Um dia cinza em uma vida cinza. Um fim quebrado para um ano em estilhaços.
Um dia cinza em uma vida cinza. Um fim quebrado para um ano em estilhaços.
Se for chover, choverá em mim. Se for fazer sol, não fará sol. Não há nada que remova essa fúria incrustada nos ossos. Não há luz que espante as sombras dentro das sombras. Quiçá somente as aumentaria. Desvanecendo como sonho é a minha lucidez na névoa da manhã. Esse mundo de tato tão real e lógica tão onírica. As obscenas cicatrizes de concreto. Tiraria minha sorte no maço de cigarro vermelho, mas por não querer ou não importar, o maço foi direto ao lixo em um golpe de punho.
A brasa some entre o cigarro e minha pele, mas não dói. Não dói tanto quanto todo o resto. Não dói tanto quanto essa névoa que oculta o céu estrelado. Não dói tanto quanto o céu estrelado. Não dói tanto quanto a brisa leve no rosto em um dia ameno. Não dói tanto quanto as portas para sempre fechadas de uma loja que nem frequentava. Não dói tanto quanto as pátinas cavadas pelo tempo na face de todas as janelas. E assim, aprendi, apanha-se da vida. Entre as batidas do coração e as batidas do relógio.

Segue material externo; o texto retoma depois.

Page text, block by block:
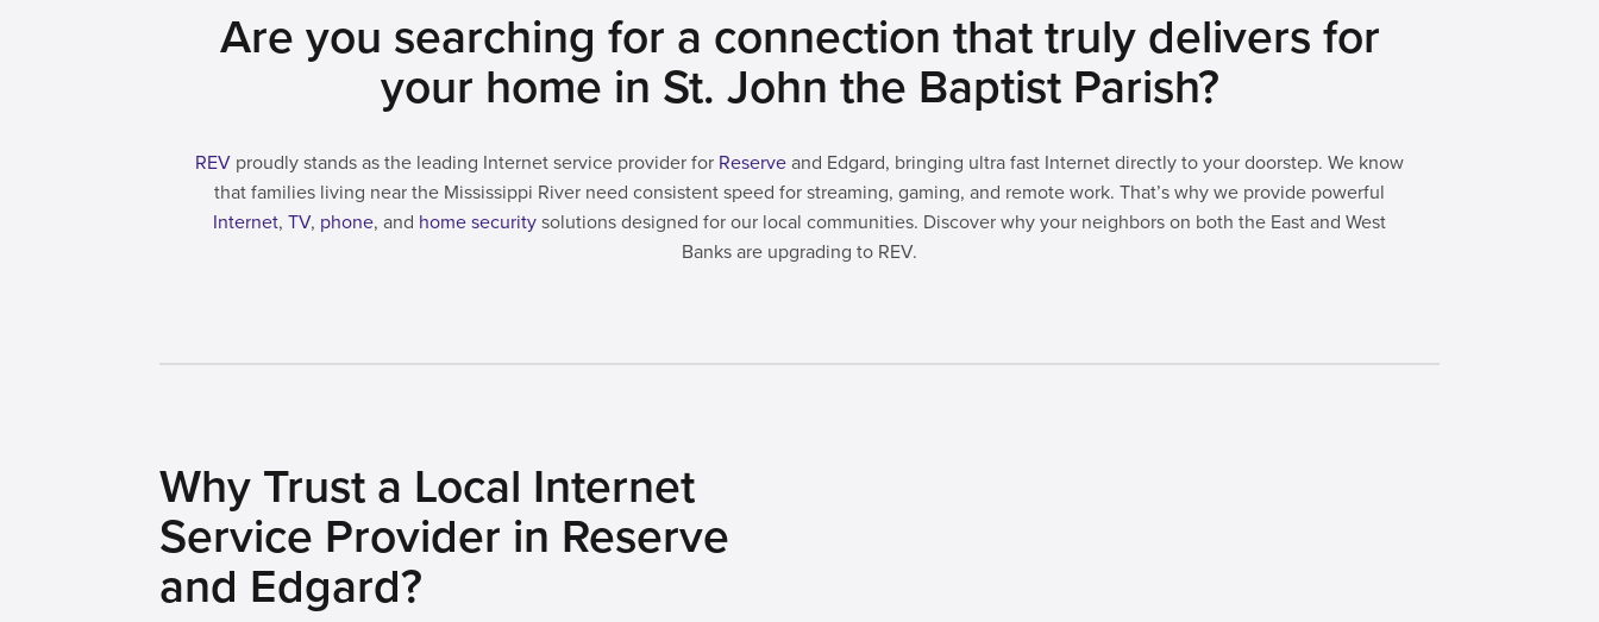
Are you searching for a connection that truly delivers for
your home in St. John the Baptist Parish?
REV proudly stands as the leading Internet service provider for Reserveand Edgard, bringing ultra fast Internet directly to your doorstep. We know
that families living near the Mississippi River need consistent speed for streaming, gaming, and remote work. That’s why we provide powerful
Internet, TV, phone, and home securitysolutions designed for our local communities. Discover why your neighbors on both the East and West
Banks are upgrading to REV.
Why Trust a Local Internet
Service Provider in Reserve
and Edgard?

domingo, 11 de novembro de 2018
Estou febril, talvez delirando. Diria de novo mas já perdi as contas, pode ser a primeira vez. O quarto gira no sentido contrário da minha cabeça. É uma rejeição natural do meu corpo à realidade. Quando virá as convulsões ou o desespero? Virão? O vento espalha meus pedaços, não me lembro de ter um ventilador ou de ter aberto as janelas. O sopro uiva em seu caminho por meu labirinto desfigurando tudo que toca.

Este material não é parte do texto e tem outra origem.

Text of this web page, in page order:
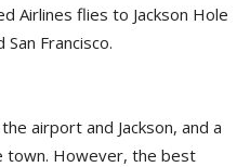
Airlines flies to Jackson Hole
Francisco.
airport and Jackson, and a
town. However, the best
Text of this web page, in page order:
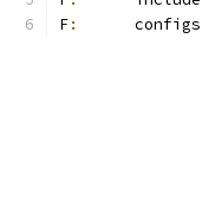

Não sei se minha doença reside no corpo ou na alma. Nos meus olhos ou na minha mente. Se o mundo se dissolve frente a meus olhos de ampulheta, tudo são ponteiros que circulam numa velocidade excruciantemente lenta, inexoráveis em seu compassar.
A cadência de minha respiração é a cadência dos raios solares desvanecendo, é a cadência dos corpos indo ao chão, é a cadência do meu desespero. O ritmo do escorrer da chuva harmoniza com meu caos.
Não há decadência no fundo do poço. Na superfície o chão é o limite.
As emoções se diluíram e escorreram pelas rachaduras na minha alma agora rochosa. Correr não faz mais do coração o tambor insano e delicioso. A cadeia é a liberdade dessa estrada sob meus pés. Cheio de força e vazio de vontade, o que fiz comigo?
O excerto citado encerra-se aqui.